Biography
Melinda Russial
My curricular focus dwells in the interstices of educational phenomenology, global arts, and social justice. After seven years as Director of Arts and Culture, Director of Student Life Curriculum, Wellness Peer Education supervisor and IB Music and Theory of Knowledge teacher at the United World College-USA, I am now pursuing doctoral research in Sociology and Gender Studies at the University of Oulu, Finland. As an artist, my primary area of emphasis is in European orchestral clarinet and bass clarinet, with a secondary emphasis in Balkan and Middle Eastern music. I am currently exploring the rumblings of nascent poetry and the spaces between visual, aural, and literary mediums. I hold degrees in clarinet performance from Northwestern University (Bachelor of Music) and the University of Minnesota (Master of Music), and a Bachelor’s equivalent in Social Studies teaching. I am also working toward a Master of Arts degree in English at the Middlebury Bread Loaf School of English. My teaching experience includes secondary and undergraduate global arts and humanities programs.
The confluence of experience at physical and psychological borders, experience that catalyzes personal transformations and sets the stage for larger systemic revolutions, has long occupied the core of my work. I am drawn to the prohibited and forbidden in education, to the mysteries that live in the hidden spaces of our porous intellectual boundaries.
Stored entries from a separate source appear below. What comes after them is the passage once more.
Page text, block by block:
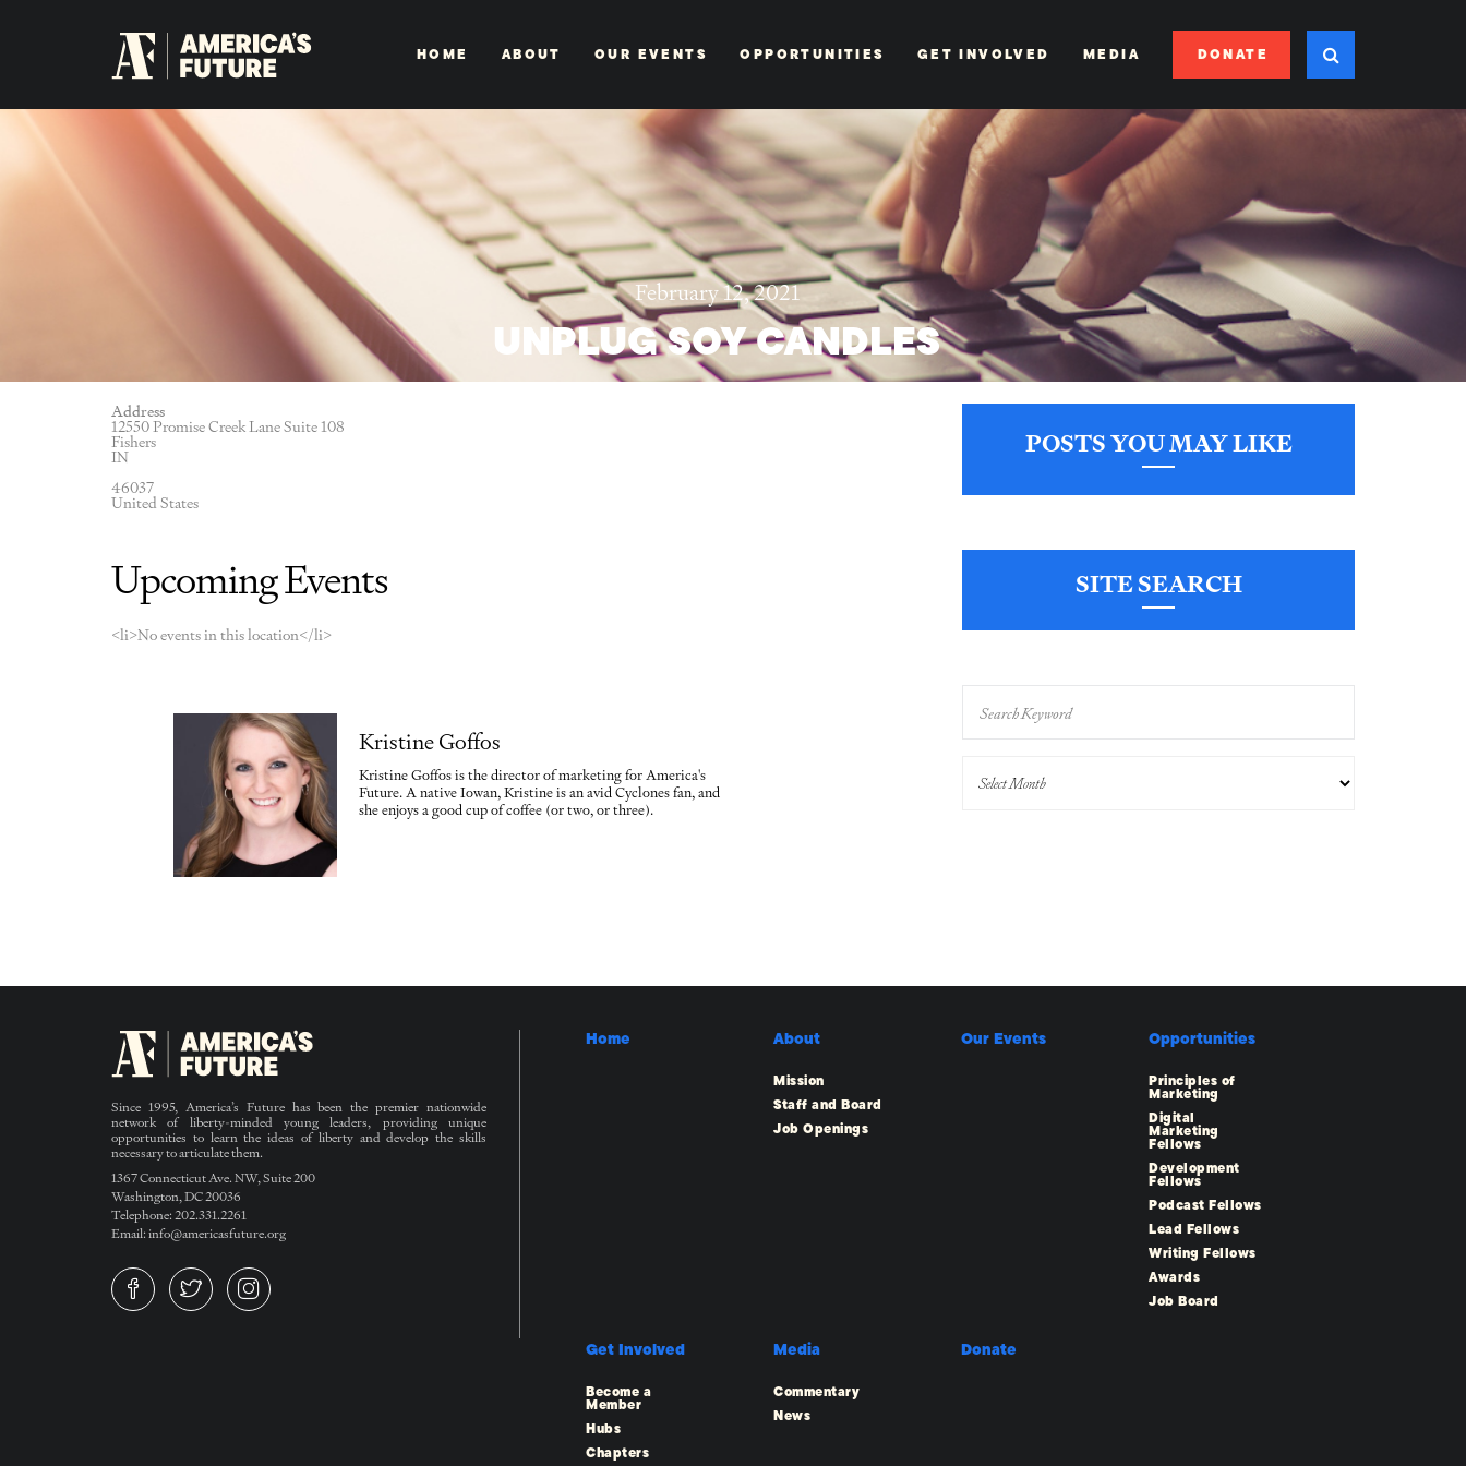
HOME ABOUT OUR EVENTS OPPORTUNITIES GET INVOLVED MEDIA DONATE
February 12, 2021
UNPLUG SOY CANDLES
Address
12550 Promise Creek Lane Suite 108
Fishers
IN
46037
United States
Upcoming Events
<li>No events in this location</li>
Kristine Goffos
Kristine Goffos is the director of marketing for America's
Future. A native Iowan, Kristine is an avid Cyclones fan, and
she enjoys a good cup of coffee (or two, or three).
POSTS YOU MAY LIKE
SITE SEARCH
Since 1995, America’s Future has been the premier nationwide
network of liberty-minded young leaders, providing unique
opportunities to learn the ideas of liberty and develop the skills
necessary to articulate them.
1367 Connecticut Ave. NW, Suite 200
Washington, DC 20036
Telephone: 202.331.2261
Email: info@americasfuture.org
Home About
Mission
Staff and Board
Job Openings
Our Events Opportunities
Principles of
Marketing
Digital
Marketing
Fellows
Development
Fellows
Podcast Fellows
Lead Fellows
Writing Fellows
Awards
Job Board
Get Involved
Become a
Member
Hubs
Chapters
Media
Commentary
News
Donate

In a career that spans two decades of involvement in education and the arts, I have often found my fundamental orientation as an integrative thinker to be at odds with the traditional categories of reflection and practice that I have inherited. My praxis thrives in unfamiliar points of entry and divergent applications of knowledge across slippery and ever-changing ontological landscapes. In this current iteration of PhD study and research work, I again find myself compelled to embrace the borderlands of teaching and learning: I am interested in understanding what happens through, across, and around our learning spaces, what percolates in the between-spaces of established curricula, what happens when diverse educational paradigms and worldviews collide in the political realm of classrooms and alternative educational settings. Above all, I am interested in how our individual and shared identities are constructed and transformed as we encounter ourselves and each other in threshold states of being. I believe that a grounding in these questions can help us contend with the exigencies of our collective survival and teach towards world-preserving principles and global civic engagement.